-- What is needed --
Exactly reproduce the lines from the line that has "Make a Submission" down to the last line of the entries, inclusive.

Items from a data source
....

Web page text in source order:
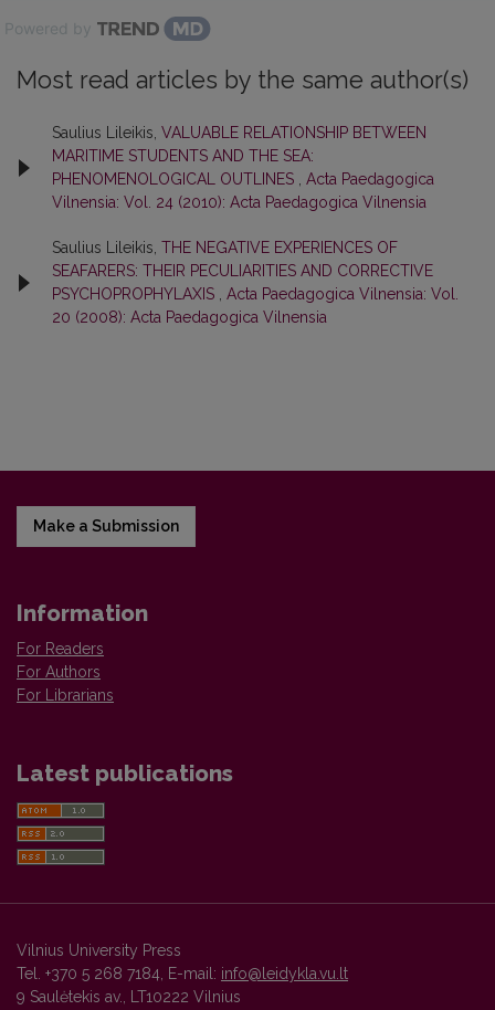
Powered by
Most read articles by the same author(s)
Saulius Lileikis, VALUABLE RELATIONSHIP BETWEEN
MARITIME STUDENTS AND THE SEA:
PHENOMENOLOGICAL OUTLINES
Acta Paedagogica
Vilnensia: Vol. 24 (2010): Acta Paedagogica Vilnensia
Saulius Lileikis, THE NEGATIVE EXPERIENCES OF
SEAFARERS: THEIR PECULIARITIES AND CORRECTIVE
PSYCHOPROPHYLAXIS
Acta Paedagogica Vilnensia: Vol.
20 (2008): Acta Paedagogica Vilnensia
Make a Submission
Information
For Readers
For Authors
For Librarians
Latest publications
Vilnius University Press
Tel. +370 5 268 7184, E-mail: info@leidykla.vu.lt
9 Saulėtekis av., LT10222 Vilnius

....

-- Reply to the task --
Make a Submission
Information
For Readers
For Authors
For Librarians
Latest publications
Vilnius University Press
Tel. +370 5 268 7184, E-mail: info@leidykla.vu.lt
9 Saulėtekis av., LT10222 Vilnius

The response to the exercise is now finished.